> _Assignment_: The stretch wanted below opens at the line containing "call site devirtualization" and closes at the line containing "be a variable and (55, 216, 108, 226)". Please return it exactly, with no other lines.
-------- Dataset extract --------
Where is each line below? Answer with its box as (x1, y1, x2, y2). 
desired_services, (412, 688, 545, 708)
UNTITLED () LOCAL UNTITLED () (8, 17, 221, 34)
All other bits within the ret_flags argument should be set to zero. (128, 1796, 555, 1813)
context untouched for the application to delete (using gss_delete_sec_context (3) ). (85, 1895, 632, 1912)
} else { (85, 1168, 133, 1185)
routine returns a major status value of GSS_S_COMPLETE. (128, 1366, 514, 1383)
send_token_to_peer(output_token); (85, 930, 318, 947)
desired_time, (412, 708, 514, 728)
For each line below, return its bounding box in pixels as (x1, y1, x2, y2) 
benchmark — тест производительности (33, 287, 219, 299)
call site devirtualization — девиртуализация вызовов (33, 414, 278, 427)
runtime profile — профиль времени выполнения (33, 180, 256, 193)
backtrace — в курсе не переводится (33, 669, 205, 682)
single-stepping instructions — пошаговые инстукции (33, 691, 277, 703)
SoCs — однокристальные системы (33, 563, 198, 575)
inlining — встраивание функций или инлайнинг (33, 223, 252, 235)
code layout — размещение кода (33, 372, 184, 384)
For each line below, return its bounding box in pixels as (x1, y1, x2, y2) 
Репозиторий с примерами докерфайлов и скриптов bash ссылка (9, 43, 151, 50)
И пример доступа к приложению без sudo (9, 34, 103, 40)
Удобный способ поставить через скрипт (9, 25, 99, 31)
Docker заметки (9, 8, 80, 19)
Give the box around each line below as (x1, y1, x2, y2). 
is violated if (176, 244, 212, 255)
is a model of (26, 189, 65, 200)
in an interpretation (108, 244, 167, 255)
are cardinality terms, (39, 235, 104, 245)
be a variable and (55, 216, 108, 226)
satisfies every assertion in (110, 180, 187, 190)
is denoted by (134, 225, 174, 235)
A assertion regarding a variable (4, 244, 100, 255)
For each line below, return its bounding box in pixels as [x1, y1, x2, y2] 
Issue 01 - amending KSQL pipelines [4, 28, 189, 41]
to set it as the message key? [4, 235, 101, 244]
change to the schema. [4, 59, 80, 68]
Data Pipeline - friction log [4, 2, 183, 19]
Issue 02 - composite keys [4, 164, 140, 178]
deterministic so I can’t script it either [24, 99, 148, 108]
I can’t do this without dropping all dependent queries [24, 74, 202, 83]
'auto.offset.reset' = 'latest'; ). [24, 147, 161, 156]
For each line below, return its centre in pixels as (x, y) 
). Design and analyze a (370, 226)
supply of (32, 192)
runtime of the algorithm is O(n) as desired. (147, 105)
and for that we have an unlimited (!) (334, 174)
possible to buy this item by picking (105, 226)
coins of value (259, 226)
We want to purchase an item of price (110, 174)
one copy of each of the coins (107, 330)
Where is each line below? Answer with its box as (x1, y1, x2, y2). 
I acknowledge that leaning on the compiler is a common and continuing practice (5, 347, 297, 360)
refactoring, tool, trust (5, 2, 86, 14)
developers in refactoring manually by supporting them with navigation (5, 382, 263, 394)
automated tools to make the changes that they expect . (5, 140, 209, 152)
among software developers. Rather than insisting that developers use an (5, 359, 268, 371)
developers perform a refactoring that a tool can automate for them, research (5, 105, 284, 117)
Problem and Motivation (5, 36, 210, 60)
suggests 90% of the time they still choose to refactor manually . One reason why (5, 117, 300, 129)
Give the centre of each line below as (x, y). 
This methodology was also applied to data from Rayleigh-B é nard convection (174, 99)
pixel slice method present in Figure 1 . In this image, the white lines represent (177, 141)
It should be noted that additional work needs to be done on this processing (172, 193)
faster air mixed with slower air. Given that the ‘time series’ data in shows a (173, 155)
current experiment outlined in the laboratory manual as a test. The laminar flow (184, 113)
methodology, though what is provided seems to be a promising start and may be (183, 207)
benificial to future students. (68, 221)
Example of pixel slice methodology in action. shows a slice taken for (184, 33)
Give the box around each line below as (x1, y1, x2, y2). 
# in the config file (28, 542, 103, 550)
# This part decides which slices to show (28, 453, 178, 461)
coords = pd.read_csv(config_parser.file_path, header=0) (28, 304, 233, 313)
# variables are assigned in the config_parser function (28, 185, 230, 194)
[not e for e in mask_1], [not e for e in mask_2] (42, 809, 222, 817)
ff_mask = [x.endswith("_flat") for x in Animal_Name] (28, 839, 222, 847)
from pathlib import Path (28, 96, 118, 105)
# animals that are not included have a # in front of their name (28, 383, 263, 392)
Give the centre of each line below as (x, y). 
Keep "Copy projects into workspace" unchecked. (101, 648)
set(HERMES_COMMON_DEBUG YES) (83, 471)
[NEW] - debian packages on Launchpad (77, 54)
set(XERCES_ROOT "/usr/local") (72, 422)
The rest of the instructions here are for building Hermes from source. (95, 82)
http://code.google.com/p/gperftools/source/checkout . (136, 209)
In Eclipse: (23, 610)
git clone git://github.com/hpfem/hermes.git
--------
> _Answer to this problem_:
call site devirtualization — девиртуализация вызовов (33, 414, 278, 427)
runtime profile — профиль времени выполнения (33, 180, 256, 193)
backtrace — в курсе не переводится (33, 669, 205, 682)
single-stepping instructions — пошаговые инстукции (33, 691, 277, 703)
SoCs — однокристальные системы (33, 563, 198, 575)
inlining — встраивание функций или инлайнинг (33, 223, 252, 235)
code layout — размещение кода (33, 372, 184, 384)
For each line below, return its bounding box in pixels as (x1, y1, x2, y2) 
Репозиторий с примерами докерфайлов и скриптов bash ссылка (9, 43, 151, 50)
И пример доступа к приложению без sudo (9, 34, 103, 40)
Удобный способ поставить через скрипт (9, 25, 99, 31)
Docker заметки (9, 8, 80, 19)
Give the box around each line below as (x1, y1, x2, y2). 
is violated if (176, 244, 212, 255)
is a model of (26, 189, 65, 200)
in an interpretation (108, 244, 167, 255)
are cardinality terms, (39, 235, 104, 245)
be a variable and (55, 216, 108, 226)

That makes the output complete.